范晓军屁颠屁颠跑过去,拿起一旁干净的茶缸,打开桌上的茶叶包,直接抓了一把茶叶扔进了茶缸子里。
“少放点儿!”陈向东本想提醒他的,但晚了一步。
范晓军已经提起水壶,往茶缸里倒水了。
这家伙,看来也是个败家子啊,谁家泡茶敢这么放茶叶啊?
普通的老百姓喝茶,能放一点点高碎就很不错的,这明显是好茶叶,放这么抓了一把,估计要把他二伯心疼坏了。
范伟正在往手上涂獾子油,听到陈向东的提醒,抬头一看,才发现他从领导那里弄回来的铁观音,直接少了一半,顿时心疼的嘴角直抽。
这可是上好的铁观音,他自己刚才都只舍得放了一小撮,这小子倒好,上来就抓了一把,他现在恨不得上去给他后脑勺来一巴掌了。
但碍于陈向东还在这儿,范伟只能硬生生把怒气压下去,没有开口骂人。
今天陈向东帮了他大忙,还给他二伯送了獾子油,不然他指不定被二伯骂成什么样呢。
范晓军相当热情,直接把茶端到了陈向东面前:“来来来,东子,喝茶。”
“谢谢晓军哥。”陈向东只得把茶缸接了过来。
“东子,尝尝看,这是我从厂长那里弄来的铁观音。”
“好的,范叔。”
虽说侄子浪费他不少好茶叶,但这茶是给陈向东喝的,范伟倒是一点儿也不心疼。
因为陈向东给的獾子油效果是真不错,涂上一会儿之后,那种火辣辣的疼痛顿时就减轻了不少。

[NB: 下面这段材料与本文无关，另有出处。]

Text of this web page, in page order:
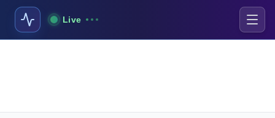
Live
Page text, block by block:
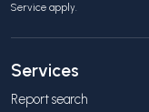
Service apply.
Services
Report search
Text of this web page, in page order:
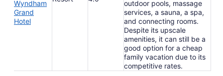
Wyndham
Grand
Hotel
outdoor pools, massage
services, a sauna, a spa,
and connecting rooms.
Despite its upscale
amenities, it can still be a
good option for a cheap
family vacation due to its
competitive rates.
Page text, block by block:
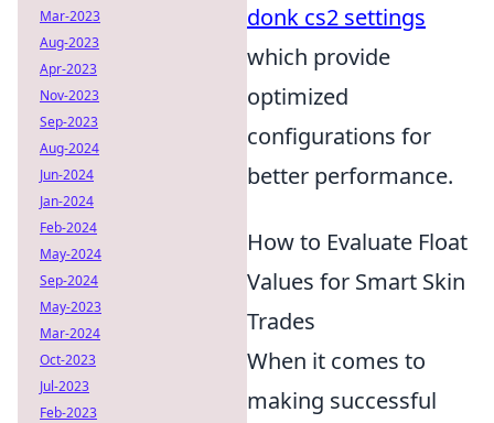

范伟把剩下的獾子油,用油纸包包好,还给陈向东,“东子,谢谢你啊,这獾子油还真好用,剩下的你赶紧收起来吧。”
陈向东没接,又把油纸包推了回去,“叔,这个送给您了,您一天涂三次,这伤两三天就能好了。”
“这……这太珍贵了,叔不能要。”
“这个是我自己抓的獾子熬的油,也不是花钱买的,叔您就别客气了。”
范伟犹豫了一下,这才把油纸包收下,“那行,那叔就不跟你客气了。”
“对了,这麻袋里的东西是你带来的吧?”
范晓军出去没多久就跑回来,肯定是东子送了好东西过来,不然这小子也不会这么兴奋。
陈向东放下茶缸,点点头,“是的,叔,我刚好打到一头狼,本来想送去供销社的,路上遇到晓军哥,他说你们要招待客人,我就给送来了。”

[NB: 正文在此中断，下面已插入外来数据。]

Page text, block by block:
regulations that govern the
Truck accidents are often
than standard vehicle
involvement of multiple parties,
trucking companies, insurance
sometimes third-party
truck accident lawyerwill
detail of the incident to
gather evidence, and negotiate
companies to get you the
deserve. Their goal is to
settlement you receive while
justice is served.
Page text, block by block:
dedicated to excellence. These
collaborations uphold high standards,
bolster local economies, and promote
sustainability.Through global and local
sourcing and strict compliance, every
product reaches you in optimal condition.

“好好好,东子,那叔就谢谢你了,要是有什么需要帮忙的尽管开口。”
虽然陈向东没说是范晓军半路把他拦下了的,但范伟知道,人家
范晓军趁机说道:“二伯,东子想要十个酒缸,外加一些玻璃瓶子,他本来想找供销社主任帮忙的,是我把他拉过来的,这事儿您帮他解决了吧。”
“东子,这些东西都是你要的?”
“叔,我也是帮朋友弄的,您要是能帮忙就太好了。”
“行,这个不是什么大事,明儿让晓军给你送过去。”
“那就谢谢您了,叔。”
“客气啥啊,你这不是也帮了我大忙嘛。”
范伟看了一眼一旁正在发呆的侄子,“晓军,你还愣着干啥呢,还不赶紧拿去后厨让他们称一下。”

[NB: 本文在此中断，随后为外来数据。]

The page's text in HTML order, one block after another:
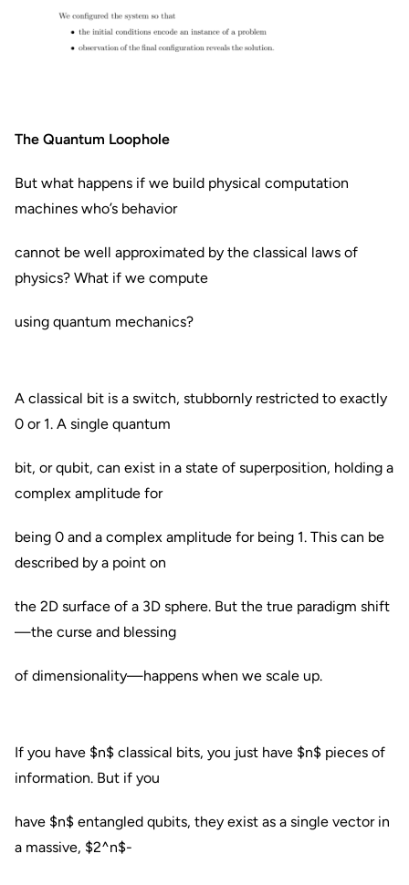
The Quantum Loophole
But what happens if we build physical computation
machines who’s behavior
cannot be well approximated by the classical laws of
physics? What if we compute
using quantum mechanics?
A classical bit is a switch, stubbornly restricted to exactly
0 or 1. A single quantum
bit, or qubit, can exist in a state of superposition, holding a
complex amplitude for
being 0 and a complex amplitude for being 1. This can be
described by a point on
the 2D surface of a 3D sphere. But the true paradigm shift
—the curse and blessing
of dimensionality—happens when we scale up.
If you have $n$ classical bits, you just have $n$ pieces of
information. But if you
have $n$ entangled qubits, they exist as a single vector in
a massive, $2^n$-

“得嘞,二伯,我这就去。”范晓军提着麻袋麻溜的跑了,生怕跑慢了一步又要挨骂。
这时,范伟喝了一口茶,也站了起来,“东子,你先坐会儿,喝点茶,不够了再加点儿啊,叔出去一趟,很快回来。”
“好的,叔,您忙您的。”
范晓军放的茶叶太多了,茶太浓了,陈向东喝不惯,只能又给茶缸里加点儿水,稍微冲淡了一些,茶香味立马出来了,仔细品了一下,发现舌尖略带微甜,香气馥郁,花香明显,口味醇正。
这个还真是好茶,刚才范伟心疼的嘴角直抽,他可都看见了。
如果不是他送的獾子油缓解了他的烫伤,以今天范晓军的所作所为,非得挨骂不可,挨打都很有可能。
陈向东喝了半杯茶,范伟就回来了,手里还提了一个网兜,网兜里面是两瓶水果罐头。
范伟进来后,直接把网兜递给了陈向东,“东子,獾子油叔收下了,这两瓶罐头是叔的一点儿心意,带回去给家里人尝尝。”
“叔,您帮我弄酒缸和玻璃瓶子已经是帮了我大忙了,这个我不能要。”陈向东连连摆手。
“赶紧拿着,你小子对我胃口,以后拿叔当自家人,有什么需要帮忙的尽管来找叔!”范伟不容拒绝直接塞到了他手里。
“得嘞,那就多谢叔了。”陈向东大大方方的把罐头收了下来。
两个人简单的闲话几句,范晓军就回来了,汇报了一下狼的重量,虽说狼肉不好吃,但还是按照两块五一斤算的,范伟还给凑了个整一共一百三十块钱。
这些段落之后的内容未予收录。